Technical information
- Licensing authority: CRTC
- Class: B
- ERP: 2,500 watts
- HAAT: 180 metres (590 ft)

Links
- Website: ckwr.com

= CKWR-FM =

Radio station in Waterloo, Ontario

FM 985 CKWR is a Canadian radio station, broadcasting a local news, classic rock, and multicultural format at 98.5 FM in Waterloo, Ontario, Ontario.

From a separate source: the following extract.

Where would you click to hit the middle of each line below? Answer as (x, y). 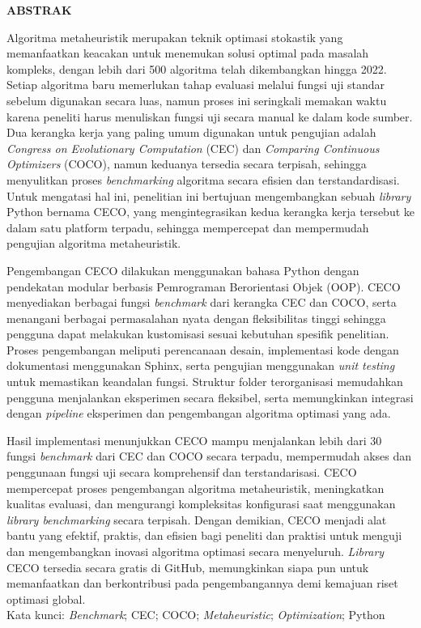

The station has broadcast since 1973.

The studio is located on 100 Frobisher Drive, Unit 7 in Waterloo, Ontario while its transmitter is located on Wilby Road near Wilmot Line in Wilmot.

==History==
FM 985 CKWR is a not-for-profit radio station that serves the communities of Kitchener, Waterloo, Cambridge and Guelph. It was the first licensed community radio station in Canada, receiving a license in 1973.

On July 21, 1997, the station received approval from the Canadian Radio-television and Telecommunications Commission (CRTC) to change CKWR-FM's frequency from 98.7 MHz to 98.5 MHz and increase the effective radiated power from 1,430 watts to 2,400 watts. The change was to eliminate interference received from co-channel station CBCB-FM 98.7 MHz in Owen Sound.

Programming weekdays is Classic Rock with local news and community events announcements. Evenings air specialty music programs, and weekends are multicultural.FM985 is the broadcasting home of the Kitchener Rangers Junior A OHL hockey team, airing both home and away games. FM985 is the only locally owned radio station in Waterloo Region.